Unterhaltung

Dortmunder Dealer-"Tatort" Die Hoffnung stirbt zuerst

"Kollaps" skizziert die Hölle aller Eltern: Tod auf dem Spielplatz.

"Kollaps" skizziert die Hölle aller Eltern: Tod auf dem Spielplatz.

(Foto: WDR/Thomas Kost)

Der Ruhrpott ist die Hölle - zumindest in den Faber-"Tatorten". Die neueste Episode bildet da keine Ausnahme: Ein sechsjähriges Mädchen stirbt an Kokain und schuld sind irgendwie alle.

Täter und Opfer zugleich: Drogendealer in der Dortmunder Nordstadt.

Täter und Opfer zugleich: Drogendealer in der Dortmunder Nordstadt.

(Foto: WDR/Thomas Kost)

Langsam sinkt der Mann auf das graue Pflaster der Dortmunder Innenstadt, aufgeschlitzt von zwei schnellen Messerstichen. "Chance" und "Integration" steht auf den Büchern, die er eben noch unter dem Arm trug und die sich nun mit seinem Blut vollsaugen. Der Neuanfang des Mannes dauerte keine fünf Minuten - und der neueste Faber-"Tatort" macht zur Regel, was man schon geahnt hatte: In Dortmund stirbt die Hoffnung zuerst.

Wenn die Zuschauer nach dem Ende eines Films noch minutenlang gleichermaßen erschüttert wie beeindruckt sitzenbleiben, hat der Streifen etwas richtig gemacht. In den Dortmunder Mordfällen passiert genau das regelmäßig, sie verbreiten eine Beklommenheit, die sich nur schwer wieder abschütteln lässt. "Kollaps" ist da keine Ausnahme, Faber (Jörg Hartmann) und seine verkrachten Kollegen ermitteln zwischen allen Stühlen und wissen schon bald nicht mehr, wo Gut aufhört und Böse anfängt. Dabei ist die Antwort so einfach: überall und nirgendwo.

"Mir geht's scheiße ..."

Die Beweislage ist am Anfang recht eindeutig: Ein junges Mädchen stirbt auf einem Spielplatz in der Dortmunder Nordstadt an einer Überdosis Kokain. Afrikanische Dealer hatten das Koks auf der Flucht vor der Polizei in einem Sandkasten versteckt - angelehnt an einen tatsächlichen Kokainfund in Berlin im vergangenen Jahr. Damals passierte zum Glück nichts, im "Tatort" entwickelt sich die Sache naturgemäß anders: Das Mädchen hält das bunt verpackte Pulver für Bonbons und schluckt eine tödliche Dosis.

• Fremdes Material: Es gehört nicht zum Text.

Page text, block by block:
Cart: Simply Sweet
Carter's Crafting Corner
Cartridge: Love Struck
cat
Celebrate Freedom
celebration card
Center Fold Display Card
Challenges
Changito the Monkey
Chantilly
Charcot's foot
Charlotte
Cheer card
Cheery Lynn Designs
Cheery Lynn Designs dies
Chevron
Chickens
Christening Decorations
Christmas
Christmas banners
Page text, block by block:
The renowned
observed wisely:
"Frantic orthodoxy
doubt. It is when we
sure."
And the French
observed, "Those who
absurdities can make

So klar, wie die Sache zu Beginn aussieht, ist sie natürlich nicht: Die beiden Hauptverdächtigen aus dem Senegal verticken schließlich nicht zum Spaß, sondern aus purer Not - während die Hintermänner in türkischen Teestuben süßen Cay nippen. Derweil radikalisiert der Tod ihres Kindes die Eltern und deren Freunde, die daraufhin mit dem Totschläger durch die Nordstadt ziehen und das Gesetz in die eigene Hand nehmen.

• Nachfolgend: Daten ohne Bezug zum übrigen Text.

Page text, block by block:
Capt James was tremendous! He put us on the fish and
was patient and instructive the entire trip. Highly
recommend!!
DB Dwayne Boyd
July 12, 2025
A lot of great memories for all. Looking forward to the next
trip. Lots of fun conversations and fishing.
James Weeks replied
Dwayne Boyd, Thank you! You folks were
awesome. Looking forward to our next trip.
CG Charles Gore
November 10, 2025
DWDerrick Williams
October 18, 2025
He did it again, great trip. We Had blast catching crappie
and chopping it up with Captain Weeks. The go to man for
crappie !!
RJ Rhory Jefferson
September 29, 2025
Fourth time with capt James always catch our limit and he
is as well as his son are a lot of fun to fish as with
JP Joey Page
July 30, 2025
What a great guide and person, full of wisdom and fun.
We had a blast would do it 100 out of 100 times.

Das Besondere am Dortmunder Milieu ist die permanente Perspektivlosigkeit: Hinter jedem Hoffnungsschimmer wartet schon der nächste Rückschlag, auch und vor allem im Ermittlerteam selbst: Oberkommissar Kossik (Stefan Konarske) stalkt Ex-Freundin Dalay (Aylin Tezel), Martina Bönisch (Anna Schudt) tröstet sich mit wahllosen Affären über den Entzug des Sorgerechts über ihre beiden Kinder hinweg und Faber - naja, der ist halt einfach Faber: "Mir geht's nicht beschissen, mir geht's scheiße …"

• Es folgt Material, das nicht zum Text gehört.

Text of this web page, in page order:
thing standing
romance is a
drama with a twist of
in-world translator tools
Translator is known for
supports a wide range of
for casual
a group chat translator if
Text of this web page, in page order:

"Kollaps" ist mit Sicherheit kein Krimi zum Genießen, obwohl Fabers Sprüche ("Amokläufe sind doch normalerweise mein Ding") immer wieder zum Schmunzeln animieren - dafür aber ein Film, der nachdenklich stimmt. Und das ist dem neuesten "Tatort" hoch anzurechnen: Denn je eher wir uns von einem Schwarz-Weiß-Denken wegbewegen, desto eher haben wir die Chance, der Zukunft realistisch ins Auge zu blicken, so die Botschaft. In einer Sache liegt Fabers neuester Rückschlag allerdings ganz bewusst falsch: Die Hoffnung stirbt zuletzt - selbst in Dortmund.